Use `org.apache.spark.mllib.util.TestingUtils` object across `MLLIB` component to compare floating point values in tests.
## How was this patch tested?
`build/mvn test` - existing tests against updated code.
Closes #25191 from eugen-prokhorenko/mllib-testingutils-double-comparison.
Authored-by: Ievgen Prokhorenko <eu...@gmail.com>
Signed-off-by: Dongjoon Hyun <dh...@apple.com>
---
.../mllib/evaluation/MultilabelMetricsSuite.scala | 37 +++++++++++-----------
.../spark/mllib/fpm/AssociationRulesSuite.scala | 5 +--
.../org/apache/spark/mllib/fpm/FPGrowthSuite.scala | 3 +-
.../linalg/distributed/IndexedRowMatrixSuite.scala | 3 +-
.../mllib/random/RandomDataGeneratorSuite.scala | 6 ++--
.../spark/mllib/random/RandomRDDsSuite.scala | 11 +++----
.../apache/spark/mllib/stat/CorrelationSuite.scala | 15 +++++----
.../spark/mllib/stat/KernelDensitySuite.scala | 13 ++++----
.../spark/mllib/tree/EnsembleTestHelper.scala | 5 +--
9 files changed, 52 insertions(+), 46 deletions(-)

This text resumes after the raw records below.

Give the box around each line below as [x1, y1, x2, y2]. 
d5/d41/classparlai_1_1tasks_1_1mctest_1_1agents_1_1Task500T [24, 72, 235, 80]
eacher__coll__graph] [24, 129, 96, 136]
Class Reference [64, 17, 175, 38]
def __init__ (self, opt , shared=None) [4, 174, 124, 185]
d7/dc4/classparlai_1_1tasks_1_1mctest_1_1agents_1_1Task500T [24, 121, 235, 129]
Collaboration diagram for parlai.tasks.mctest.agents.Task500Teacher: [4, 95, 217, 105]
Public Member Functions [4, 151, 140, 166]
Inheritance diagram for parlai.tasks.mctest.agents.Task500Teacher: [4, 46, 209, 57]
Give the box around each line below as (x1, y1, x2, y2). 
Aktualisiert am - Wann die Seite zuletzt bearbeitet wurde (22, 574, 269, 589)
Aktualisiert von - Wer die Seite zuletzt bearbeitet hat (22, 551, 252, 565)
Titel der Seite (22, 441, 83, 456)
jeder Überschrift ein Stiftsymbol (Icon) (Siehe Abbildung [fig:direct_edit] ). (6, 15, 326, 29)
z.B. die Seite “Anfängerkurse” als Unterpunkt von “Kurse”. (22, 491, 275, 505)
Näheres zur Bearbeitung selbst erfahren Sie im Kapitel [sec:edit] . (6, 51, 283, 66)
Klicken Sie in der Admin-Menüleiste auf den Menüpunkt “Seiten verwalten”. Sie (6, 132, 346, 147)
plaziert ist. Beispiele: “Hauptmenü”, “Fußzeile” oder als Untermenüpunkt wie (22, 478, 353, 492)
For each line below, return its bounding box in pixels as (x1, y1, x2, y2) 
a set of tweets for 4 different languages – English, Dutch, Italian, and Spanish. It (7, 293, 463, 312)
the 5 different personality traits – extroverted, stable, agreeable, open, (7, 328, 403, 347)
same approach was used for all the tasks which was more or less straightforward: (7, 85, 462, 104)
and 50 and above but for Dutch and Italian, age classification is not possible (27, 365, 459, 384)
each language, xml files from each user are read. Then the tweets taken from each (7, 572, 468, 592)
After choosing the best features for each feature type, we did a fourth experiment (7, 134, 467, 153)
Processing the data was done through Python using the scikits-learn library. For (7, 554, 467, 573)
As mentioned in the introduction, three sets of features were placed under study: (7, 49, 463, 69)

diff --git a/mllib/src/test/scala/org/apache/spark/mllib/evaluation/MultilabelMetricsSuite.scala b/mllib/src/test/scala/org/apache/spark/mllib/evaluation/MultilabelMetricsSuite.scala
index a660492..03afd29 100644
--- a/mllib/src/test/scala/org/apache/spark/mllib/evaluation/MultilabelMetricsSuite.scala
+++ b/mllib/src/test/scala/org/apache/spark/mllib/evaluation/MultilabelMetricsSuite.scala
@@ -19,6 +19,7 @@ package org.apache.spark.mllib.evaluation
import org.apache.spark.SparkFunSuite
import org.apache.spark.mllib.util.MLlibTestSparkContext
+import org.apache.spark.mllib.util.TestingUtils._
import org.apache.spark.rdd.RDD
class MultilabelMetricsSuite extends SparkFunSuite with MLlibTestSparkContext {
@@ -79,24 +80,24 @@ class MultilabelMetricsSuite extends SparkFunSuite with MLlibTestSparkContext {
val hammingLoss = (1.0 / (7 * 3)) * (2 + 2 + 1 + 0 + 0 + 1 + 1)

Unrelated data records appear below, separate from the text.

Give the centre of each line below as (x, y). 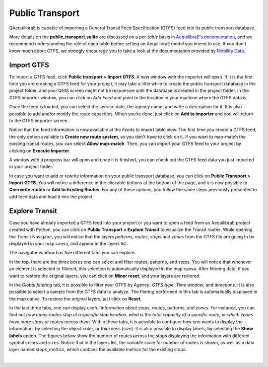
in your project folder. (31, 167)
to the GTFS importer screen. (39, 120)
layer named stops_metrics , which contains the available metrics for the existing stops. (98, 350)
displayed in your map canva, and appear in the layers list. (69, 243)
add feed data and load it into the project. (51, 197)
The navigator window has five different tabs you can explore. (72, 253)
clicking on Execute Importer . (40, 150)
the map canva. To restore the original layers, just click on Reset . (75, 298)
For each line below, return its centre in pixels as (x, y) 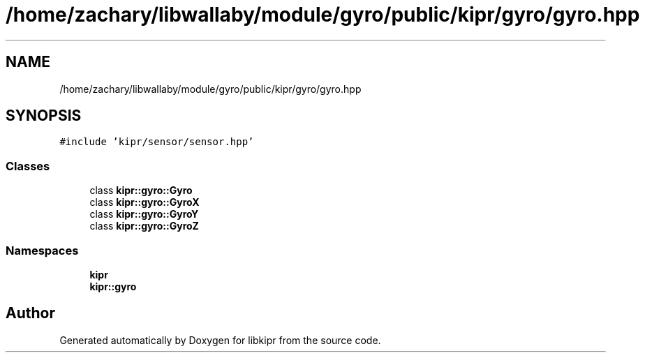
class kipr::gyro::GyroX (144, 202)
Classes (28, 166)
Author (30, 313)
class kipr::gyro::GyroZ (144, 226)
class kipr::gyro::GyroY (144, 214)
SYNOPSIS (44, 116)
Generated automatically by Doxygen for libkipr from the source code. (220, 340)
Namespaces (42, 250)
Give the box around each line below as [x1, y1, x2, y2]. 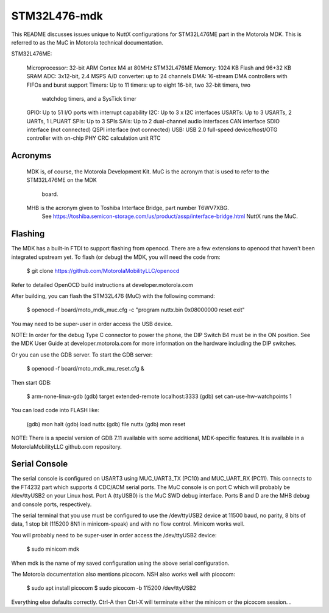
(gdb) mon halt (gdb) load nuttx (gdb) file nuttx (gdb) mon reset [26, 420, 186, 427]
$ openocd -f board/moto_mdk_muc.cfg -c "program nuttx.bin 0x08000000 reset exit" [26, 306, 245, 314]
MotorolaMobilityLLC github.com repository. [11, 443, 122, 450]
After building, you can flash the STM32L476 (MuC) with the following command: [11, 292, 216, 299]
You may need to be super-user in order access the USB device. [11, 320, 173, 327]
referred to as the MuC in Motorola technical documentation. [11, 38, 164, 46]
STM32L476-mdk [11, 9, 103, 23]
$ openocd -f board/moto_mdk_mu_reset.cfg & [26, 365, 144, 372]
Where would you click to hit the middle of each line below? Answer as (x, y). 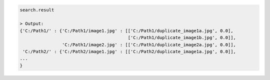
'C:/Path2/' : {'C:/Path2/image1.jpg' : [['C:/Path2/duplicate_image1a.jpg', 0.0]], (129, 51)
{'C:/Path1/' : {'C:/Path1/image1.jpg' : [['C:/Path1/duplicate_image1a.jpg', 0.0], (126, 31)
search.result (37, 10)
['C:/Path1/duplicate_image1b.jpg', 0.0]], (182, 38)
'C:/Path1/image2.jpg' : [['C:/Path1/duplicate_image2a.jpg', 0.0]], (149, 44)
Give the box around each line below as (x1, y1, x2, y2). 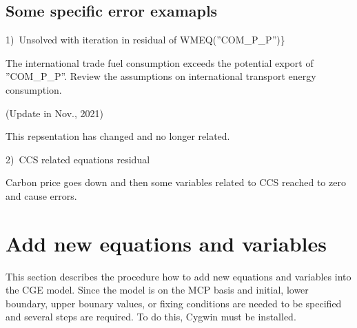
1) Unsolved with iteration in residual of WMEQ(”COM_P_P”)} (6, 32, 285, 47)
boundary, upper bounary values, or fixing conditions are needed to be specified (6, 296, 342, 310)
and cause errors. (6, 188, 77, 203)
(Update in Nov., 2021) (6, 105, 103, 120)
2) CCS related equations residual (6, 152, 150, 166)
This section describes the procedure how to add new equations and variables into (6, 269, 351, 283)
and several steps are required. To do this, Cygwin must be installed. (6, 309, 296, 324)
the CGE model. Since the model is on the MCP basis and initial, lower (6, 283, 309, 297)
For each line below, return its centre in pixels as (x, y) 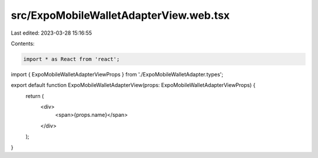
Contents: (23, 43)
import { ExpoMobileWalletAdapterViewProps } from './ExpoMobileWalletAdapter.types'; (117, 74)
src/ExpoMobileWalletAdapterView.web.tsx (120, 15)
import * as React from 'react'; (72, 59)
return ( (35, 96)
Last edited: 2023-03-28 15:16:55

val strictAccuracy = 2.0 / 7
val accuracy = 1.0 / 7 * (1.0 / 3 + 1.0 /3 + 0 + 1.0 / 1 + 2.0 / 2 + 2.0 / 3 + 1.0 / 2)
- assert(math.abs(metrics.precision(0.0) - precision0) < delta)
- assert(math.abs(metrics.precision(1.0) - precision1) < delta)

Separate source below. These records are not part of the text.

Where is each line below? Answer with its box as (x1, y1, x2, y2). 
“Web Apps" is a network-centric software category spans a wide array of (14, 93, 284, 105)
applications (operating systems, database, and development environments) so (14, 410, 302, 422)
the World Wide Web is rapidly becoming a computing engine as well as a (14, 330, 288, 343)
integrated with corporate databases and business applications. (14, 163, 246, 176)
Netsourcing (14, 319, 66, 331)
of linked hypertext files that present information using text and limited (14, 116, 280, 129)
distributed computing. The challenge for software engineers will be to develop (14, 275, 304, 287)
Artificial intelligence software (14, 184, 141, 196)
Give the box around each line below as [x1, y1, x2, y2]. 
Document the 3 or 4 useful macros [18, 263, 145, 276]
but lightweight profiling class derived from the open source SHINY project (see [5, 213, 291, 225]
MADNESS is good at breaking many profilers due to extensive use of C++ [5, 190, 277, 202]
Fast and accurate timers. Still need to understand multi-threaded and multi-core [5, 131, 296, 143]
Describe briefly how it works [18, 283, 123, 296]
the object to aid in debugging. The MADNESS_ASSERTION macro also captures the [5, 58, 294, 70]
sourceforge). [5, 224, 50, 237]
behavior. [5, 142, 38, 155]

- assert(math.abs(metrics.precision(2.0) - precision2) < delta)
- assert(math.abs(metrics.recall(0.0) - recall0) < delta)
- assert(math.abs(metrics.recall(1.0) - recall1) < delta)
- assert(math.abs(metrics.recall(2.0) - recall2) < delta)
- assert(math.abs(metrics.f1Measure(0.0) - f1measure0) < delta)
- assert(math.abs(metrics.f1Measure(1.0) - f1measure1) < delta)
- assert(math.abs(metrics.f1Measure(2.0) - f1measure2) < delta)
- assert(math.abs(metrics.microPrecision - microPrecisionClass) < delta)
- assert(math.abs(metrics.microRecall - microRecallClass) < delta)
- assert(math.abs(metrics.microF1Measure - microF1MeasureClass) < delta)
- assert(math.abs(metrics.precision - macroPrecisionDoc) < delta)
- assert(math.abs(metrics.recall - macroRecallDoc) < delta)
- assert(math.abs(metrics.f1Measure - macroF1MeasureDoc) < delta)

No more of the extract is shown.